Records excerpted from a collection
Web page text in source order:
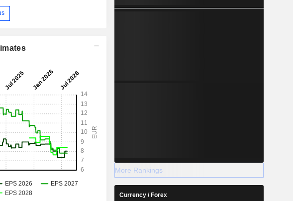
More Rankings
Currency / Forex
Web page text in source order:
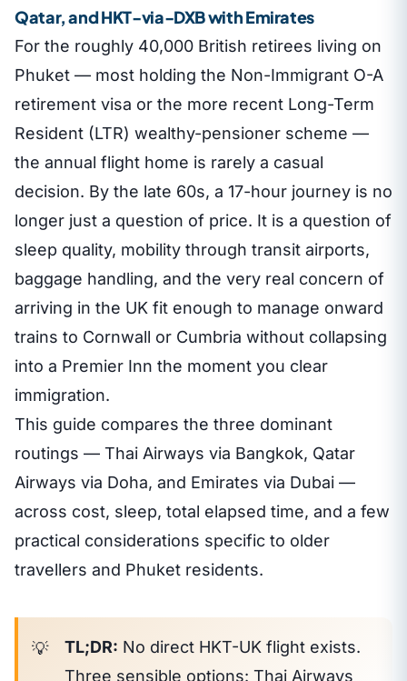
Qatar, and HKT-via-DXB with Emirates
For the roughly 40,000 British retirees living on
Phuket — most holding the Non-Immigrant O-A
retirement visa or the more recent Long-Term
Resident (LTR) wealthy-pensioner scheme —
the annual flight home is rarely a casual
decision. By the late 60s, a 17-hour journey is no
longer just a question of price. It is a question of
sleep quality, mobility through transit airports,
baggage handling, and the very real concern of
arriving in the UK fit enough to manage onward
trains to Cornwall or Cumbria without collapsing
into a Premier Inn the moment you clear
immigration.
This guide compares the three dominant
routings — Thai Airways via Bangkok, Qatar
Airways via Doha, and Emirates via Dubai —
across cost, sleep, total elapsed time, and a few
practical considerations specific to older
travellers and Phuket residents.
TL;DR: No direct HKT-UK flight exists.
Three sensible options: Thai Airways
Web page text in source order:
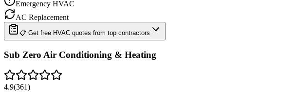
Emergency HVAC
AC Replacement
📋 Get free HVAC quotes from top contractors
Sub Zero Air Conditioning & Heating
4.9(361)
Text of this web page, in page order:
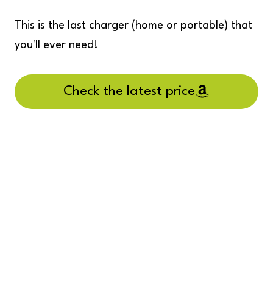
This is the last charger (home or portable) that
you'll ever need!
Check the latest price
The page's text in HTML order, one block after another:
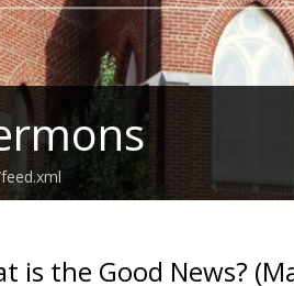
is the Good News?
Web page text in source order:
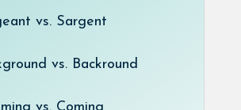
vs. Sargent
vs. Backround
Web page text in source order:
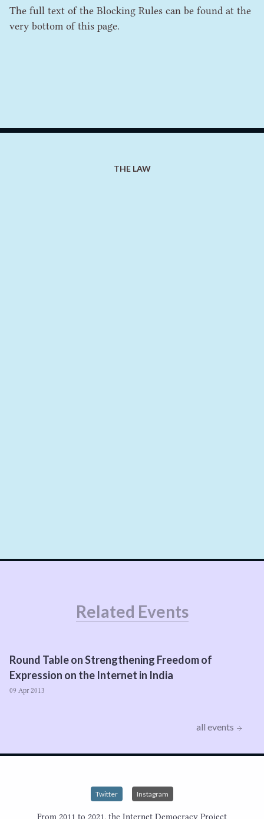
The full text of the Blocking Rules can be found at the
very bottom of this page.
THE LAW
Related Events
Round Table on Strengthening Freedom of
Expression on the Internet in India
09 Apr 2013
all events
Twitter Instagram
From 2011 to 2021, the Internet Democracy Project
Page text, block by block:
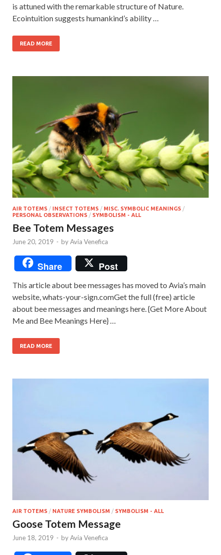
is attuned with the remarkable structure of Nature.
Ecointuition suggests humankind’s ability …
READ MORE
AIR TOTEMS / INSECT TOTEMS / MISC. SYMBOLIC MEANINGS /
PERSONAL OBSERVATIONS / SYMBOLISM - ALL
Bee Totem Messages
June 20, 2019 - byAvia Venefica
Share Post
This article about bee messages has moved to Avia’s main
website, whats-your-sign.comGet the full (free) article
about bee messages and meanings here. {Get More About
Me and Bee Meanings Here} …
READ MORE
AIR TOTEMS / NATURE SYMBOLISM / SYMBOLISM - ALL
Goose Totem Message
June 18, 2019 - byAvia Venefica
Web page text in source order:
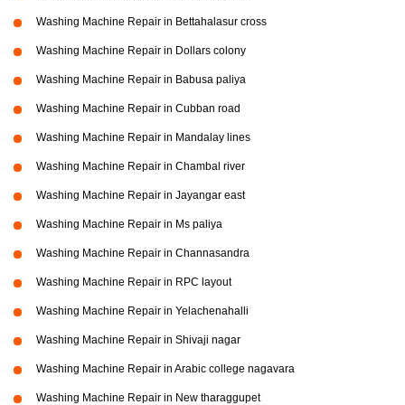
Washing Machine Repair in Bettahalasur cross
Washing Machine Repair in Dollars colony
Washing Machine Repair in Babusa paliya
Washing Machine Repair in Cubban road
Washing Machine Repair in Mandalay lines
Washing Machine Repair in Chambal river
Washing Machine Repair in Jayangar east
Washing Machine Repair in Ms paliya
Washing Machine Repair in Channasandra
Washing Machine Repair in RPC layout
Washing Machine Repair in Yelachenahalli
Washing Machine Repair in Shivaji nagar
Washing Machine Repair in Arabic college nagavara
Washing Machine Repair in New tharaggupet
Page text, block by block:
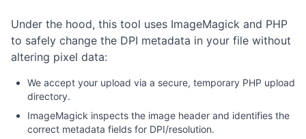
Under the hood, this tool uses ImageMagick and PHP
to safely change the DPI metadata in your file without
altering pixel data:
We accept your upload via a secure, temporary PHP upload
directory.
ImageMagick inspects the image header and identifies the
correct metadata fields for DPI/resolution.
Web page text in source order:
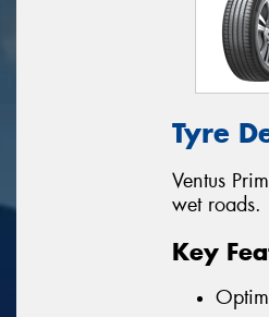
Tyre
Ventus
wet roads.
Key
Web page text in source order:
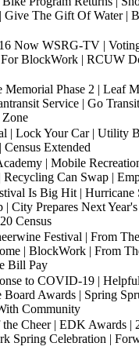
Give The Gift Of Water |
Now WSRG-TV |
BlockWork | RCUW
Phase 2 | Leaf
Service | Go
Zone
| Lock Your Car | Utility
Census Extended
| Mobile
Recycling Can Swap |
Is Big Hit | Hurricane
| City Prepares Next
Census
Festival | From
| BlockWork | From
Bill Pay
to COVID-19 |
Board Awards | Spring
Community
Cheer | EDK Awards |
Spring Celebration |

- _Task goal_
Find "Washing Machine Repair in Jayangar east" in the entries, then reproduce that line and each line after it exactly, through the last one. Pictures do not go in.

- _Solved exercise_
Washing Machine Repair in Jayangar east
Washing Machine Repair in Ms paliya
Washing Machine Repair in Channasandra
Washing Machine Repair in RPC layout
Washing Machine Repair in Yelachenahalli
Washing Machine Repair in Shivaji nagar
Washing Machine Repair in Arabic college nagavara
Washing Machine Repair in New tharaggupet
Page text, block by block:
Under the hood, this tool uses ImageMagick and PHP
to safely change the DPI metadata in your file without
altering pixel data:
We accept your upload via a secure, temporary PHP upload
directory.
ImageMagick inspects the image header and identifies the
correct metadata fields for DPI/resolution.
Web page text in source order:
Tyre
Ventus
wet roads.
Key
Web page text in source order:
Give The Gift Of Water |
Now WSRG-TV |
BlockWork | RCUW
Phase 2 | Leaf
Service | Go
Zone
| Lock Your Car | Utility
Census Extended
| Mobile
Recycling Can Swap |
Is Big Hit | Hurricane
| City Prepares Next
Census
Festival | From
| BlockWork | From
Bill Pay
to COVID-19 |
Board Awards | Spring
Community
Cheer | EDK Awards |
Spring Celebration |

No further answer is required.